* [Records]:
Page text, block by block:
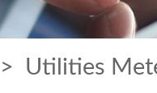
> Utilities
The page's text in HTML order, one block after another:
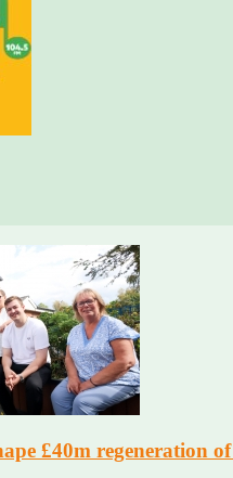
£40m regeneration
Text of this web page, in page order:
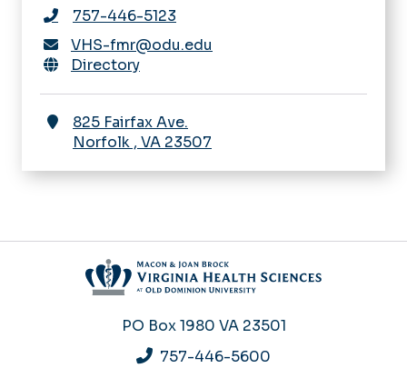
757-446-5123
VHS-fmr@odu.edu
Directory
825 Fairfax Ave.
Norfolk , VA 23507
PO Box 1980 VA 23501
757-446-5600
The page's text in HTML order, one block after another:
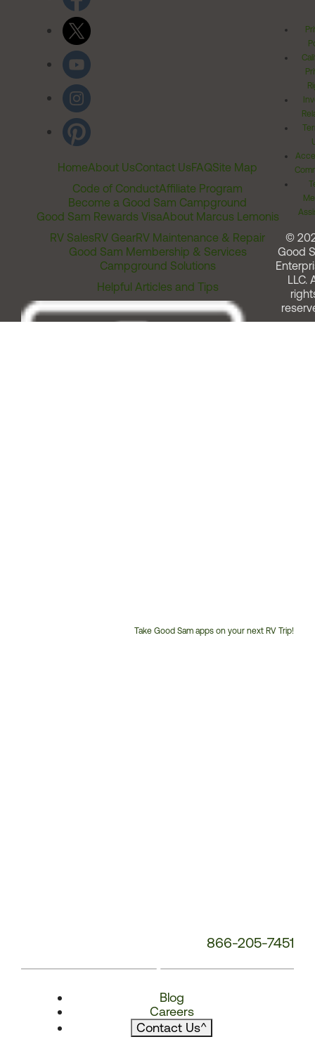
HomeAbout UsContact UsFAQSite Map
Code of ConductAffiliate Program
Become a Good Sam Campground
Good Sam Rewards VisaAbout Marcus Lemonis
RV SalesRV GearRV Maintenance & Repair
Good Sam Membership & Services
Campground Solutions
Helpful Articles and Tips
Take Good Sam apps on your next RV Trip!
866-205-7451
Blog
Careers
Contact Us^
©
Good
LLC.
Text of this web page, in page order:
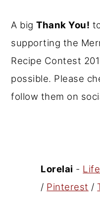
A bigThank You!
supporting the
Recipe Contest
possible. Please
follow them on
Lorelai -
/ Pinterest /
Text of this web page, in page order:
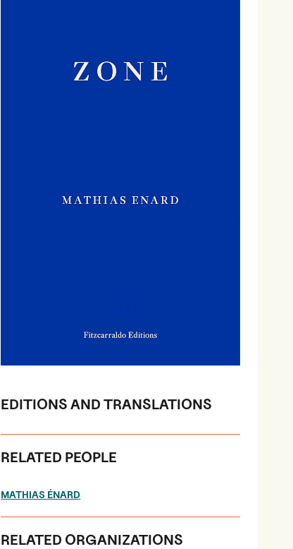
EDITIONS AND TRANSLATIONS
RELATED PEOPLE
MATHIAS ÉNARD
RELATED ORGANIZATIONS
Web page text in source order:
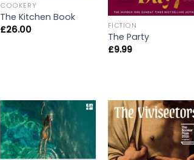
COOKERY
The Kitchen Book
£26.00 FICTION
The Party
£9.99
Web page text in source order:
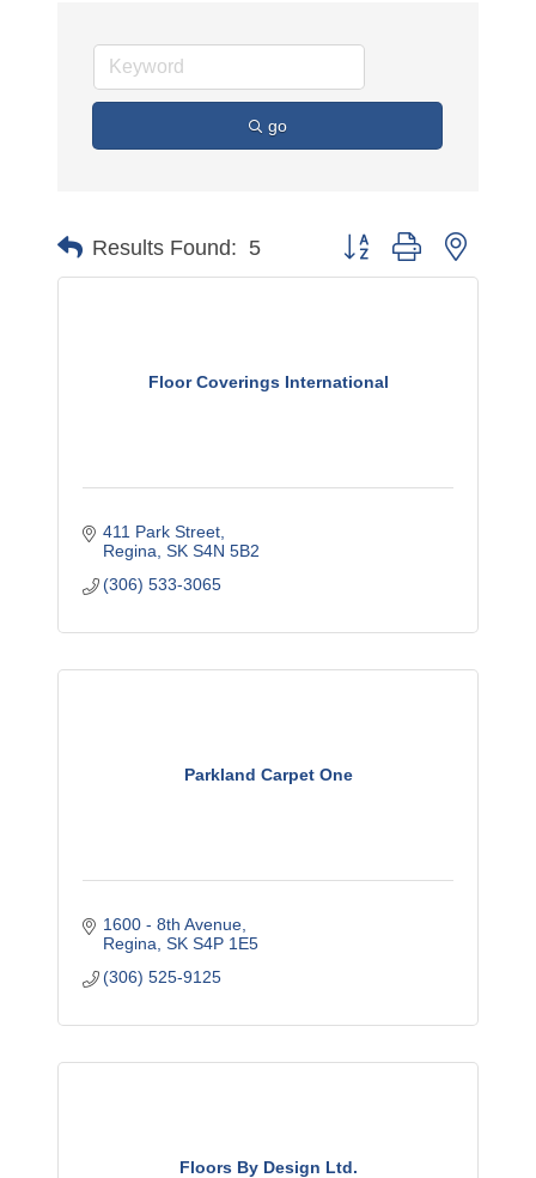
go
Results Found: 5 Button group with nested
Floor Coverings International
411 Park Street
Regina SK S4N 5B2
(306) 533-3065
Parkland Carpet One
1600 - 8th Avenue
Regina SK S4P 1E5
(306) 525-9125
Floors By Design Ltd.

* [What needs to be done]: Without including any picture, set down the listing above exactly as it appears.

* [Answer to the problem]:
Page text, block by block:
> Utilities
The page's text in HTML order, one block after another:
£40m regeneration
Text of this web page, in page order:
757-446-5123
VHS-fmr@odu.edu
Directory
825 Fairfax Ave.
Norfolk , VA 23507
PO Box 1980 VA 23501
757-446-5600
The page's text in HTML order, one block after another:
HomeAbout UsContact UsFAQSite Map
Code of ConductAffiliate Program
Become a Good Sam Campground
Good Sam Rewards VisaAbout Marcus Lemonis
RV SalesRV GearRV Maintenance & Repair
Good Sam Membership & Services
Campground Solutions
Helpful Articles and Tips
Take Good Sam apps on your next RV Trip!
866-205-7451
Blog
Careers
Contact Us^
©
Good
LLC.
Text of this web page, in page order:
A bigThank You!
supporting the
Recipe Contest
possible. Please
follow them on
Lorelai -
/ Pinterest /
Text of this web page, in page order:
EDITIONS AND TRANSLATIONS
RELATED PEOPLE
MATHIAS ÉNARD
RELATED ORGANIZATIONS
Web page text in source order:
COOKERY
The Kitchen Book
£26.00 FICTION
The Party
£9.99
Web page text in source order:
go
Results Found: 5 Button group with nested
Floor Coverings International
411 Park Street
Regina SK S4N 5B2
(306) 533-3065
Parkland Carpet One
1600 - 8th Avenue
Regina SK S4P 1E5
(306) 525-9125
Floors By Design Ltd.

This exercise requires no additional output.